Appointment of auditors and their functions
113 Appointment
and removal of auditors[300]
(1) A company must appoint
an auditor to examine and report in accordance with this Law upon its accounts
if –
(a) it is
a public company;
(b) its
articles so require; or
(c) a
resolution of the company in general meeting so requires.
(1A) A company of a class specified in
an Order made by the Minister may disapply the requirement imposed by paragraph (1)
in relation to a financial period of the company by a resolution
passed before the date by which the actions mentioned in Article 105(6)
are required by Article 105(7) to be taken in relation to the accounts of
the company for that financial period.[301]

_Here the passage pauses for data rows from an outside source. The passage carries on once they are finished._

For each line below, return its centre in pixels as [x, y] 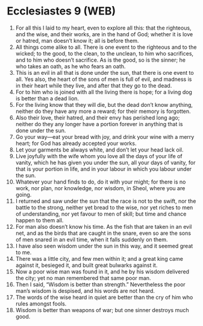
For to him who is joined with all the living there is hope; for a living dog [104, 92]
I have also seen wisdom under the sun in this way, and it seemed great [104, 246]
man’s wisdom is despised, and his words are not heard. [85, 290]
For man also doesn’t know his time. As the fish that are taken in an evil [104, 226]
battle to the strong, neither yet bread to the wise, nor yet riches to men [104, 207]
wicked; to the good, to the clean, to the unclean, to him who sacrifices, [105, 53]
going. [23, 194]
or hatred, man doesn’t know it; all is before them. [77, 40]
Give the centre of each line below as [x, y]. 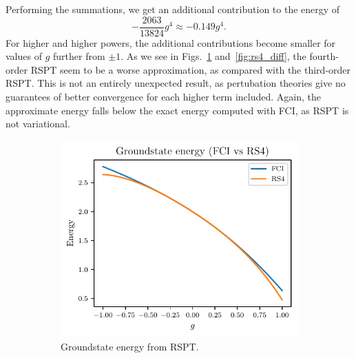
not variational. [38, 124]
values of [24, 56]
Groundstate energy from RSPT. [130, 346]
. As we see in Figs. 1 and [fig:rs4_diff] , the [213, 56]
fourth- [324, 56]
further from [79, 56]
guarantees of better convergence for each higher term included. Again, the [164, 97]
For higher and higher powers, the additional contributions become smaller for [171, 42]
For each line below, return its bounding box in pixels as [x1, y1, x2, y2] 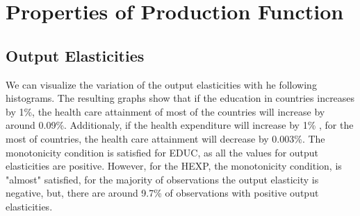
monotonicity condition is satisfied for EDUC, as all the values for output [6, 145, 319, 159]
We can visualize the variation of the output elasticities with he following [6, 77, 317, 91]
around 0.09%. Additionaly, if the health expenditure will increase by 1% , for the [6, 118, 354, 132]
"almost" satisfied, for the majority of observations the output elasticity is [6, 172, 319, 186]
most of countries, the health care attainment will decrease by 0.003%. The [6, 131, 325, 145]
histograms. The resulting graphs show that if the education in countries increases [6, 91, 355, 105]
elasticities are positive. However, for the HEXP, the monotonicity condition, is [6, 159, 342, 173]
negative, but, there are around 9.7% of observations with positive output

(1B) A resolution under paragraph (1A)
must be passed by all members of the company entitled to vote in general
meeting.[302]
(1C) A resolution under paragraph (1A)
is rescinded once the company has received requests for its rescission
from –
(a) members
holding not less than 10 per cent in nominal value of the issued
share capital (or any class of such share capital) of the company, or (if the
company is a no par value company) not less than 10 per cent of the
number of the company’s issued shares (or any class of issued shares),
excluding any shares held as treasury shares; or
(b) if
the company does not have share capital, members whose liability as members is
in the aggregate not less than 10 per cent of the total liability of
all members of the company (or any class of members).[303]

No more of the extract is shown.